## Problem requirements
Could you restate all of the records below exactly, with the pictures left out?

## Supplied records
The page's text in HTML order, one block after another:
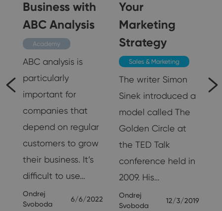
Business with
ABC Analysis
Academy
ABC analysis is
particularly
important for
companies that
depend on regular
customers to grow
their business. It’s
difficult to use…
Ondrej
Svoboda
6/6/2022
Your
Marketing
Strategy
Sales & Marketing
The writer Simon
Sinek introduced a
model called The
Golden Circle at
the TED Talk
conference held in
2009. His…
Ondrej
Svoboda
12/3/2019
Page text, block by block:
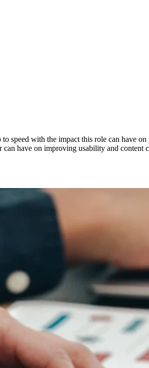
speed with the impact this role can have
have on improving usability and content

## Solution for this task
The page's text in HTML order, one block after another:
Business with
ABC Analysis
Academy
ABC analysis is
particularly
important for
companies that
depend on regular
customers to grow
their business. It’s
difficult to use…
Ondrej
Svoboda
6/6/2022
Your
Marketing
Strategy
Sales & Marketing
The writer Simon
Sinek introduced a
model called The
Golden Circle at
the TED Talk
conference held in
2009. His…
Ondrej
Svoboda
12/3/2019
Page text, block by block:
speed with the impact this role can have
have on improving usability and content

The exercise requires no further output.